Disaster Recovery 101: Architecting Auto-Failovers for Redis and Ruby Deployments on DigitalOcean

Establishing a Redis Sentinel Cluster for High Availability

For robust Redis deployments, a single instance is a single point of failure. Implementing Redis Sentinel provides automatic failover and high availability. This section details the setup of a three-node Sentinel cluster on DigitalOcean Droplets, ensuring quorum and resilience.

We’ll assume you have three Droplets provisioned, each running Ubuntu 22.04 LTS. For simplicity, we’ll use private IP addresses for inter-node communication. Ensure your firewall rules allow traffic on port 26379 (Sentinel) and 6379 (Redis) between these Droplets.

Sentinel Configuration (`sentinel.conf`)

On each Sentinel node, create or modify the sentinel.conf file. The key parameters are:

• port 26379: The default Sentinel port.
• sentinel monitor mymaster <master-ip> 6379 2: This is the core directive. mymaster is the arbitrary name for your Redis master. <master-ip> should be the private IP of your primary Redis instance. 6379 is the Redis port. 2 is the quorum – the number of Sentinels that must agree a master is down before initiating a failover. For a 3-node cluster, a quorum of 2 is appropriate.
• sentinel down-after-milliseconds mymaster 5000: The time in milliseconds a Sentinel must wait without receiving a reply from a Redis instance before marking it as “Subjectively Down” (SDOWN).
• sentinel failover-timeout mymaster 10000: The maximum time in milliseconds allowed for a failover to complete.
• sentinel parallel-syncs mymaster 1: The number of replicas that can be reconfigured to sync with the new master simultaneously during a failover.

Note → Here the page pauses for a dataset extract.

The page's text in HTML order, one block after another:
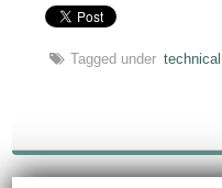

Here’s an example configuration for Sentinel Node 1, assuming your master Redis is on 10.10.0.5:

# sentinel.conf on Sentinel Node 1 (e.g., 10.10.0.6)
port 26379
sentinel monitor mymaster 10.10.0.5 6379 2
sentinel down-after-milliseconds mymaster 5000
sentinel failover-timeout mymaster 10000
sentinel parallel-syncs mymaster 1
# If you have replicas, add them here for monitoring
# sentinel can-failover-timeout mymaster 60000
# sentinel auth-pass mymaster YourRedisPassword

Repeat this configuration on Sentinel Node 2 (e.g., 10.10.0.7) and Sentinel Node 3 (e.g., 10.10.0.8), updating the <master-ip> to point to your primary Redis instance. If your Redis instances are configured with a password, uncomment and set sentinel auth-pass mymaster YourRedisPassword on all Sentinel nodes.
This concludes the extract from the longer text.